• DIRECTIONS: From the first line to the last, restate the material word for word, omitting pictures.

• DATASET:
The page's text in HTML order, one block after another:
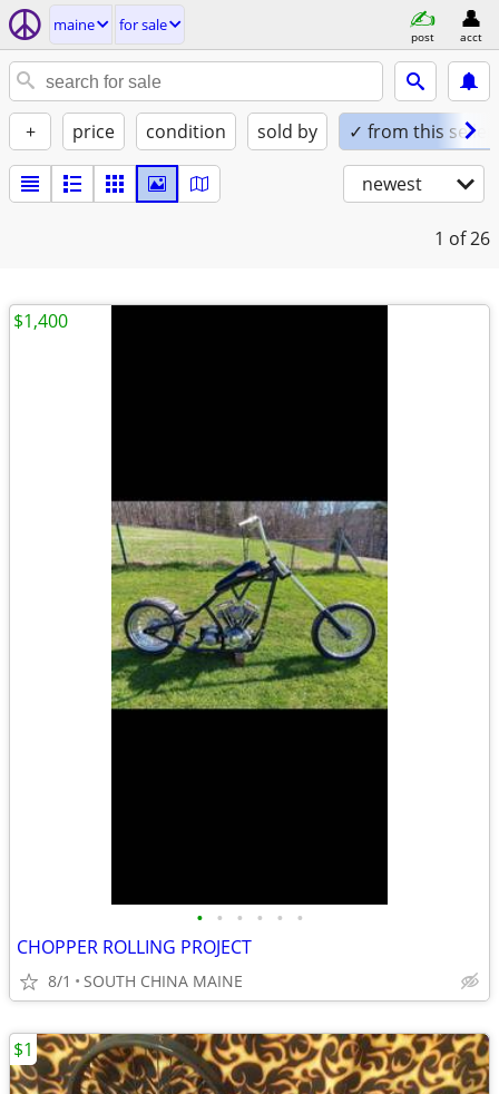
maine for sale
post acct
+ price condition sold by ✓ from this seller
newest
1 of 26
• • • • • •
CHOPPER ROLLING PROJECT
8/1 SOUTH CHINA MAINE
$1,400
$1

• FINISHED TASK:
The page's text in HTML order, one block after another:
maine for sale
post acct
+ price condition sold by ✓ from this seller
newest
1 of 26
• • • • • •
CHOPPER ROLLING PROJECT
8/1 SOUTH CHINA MAINE
$1,400
$1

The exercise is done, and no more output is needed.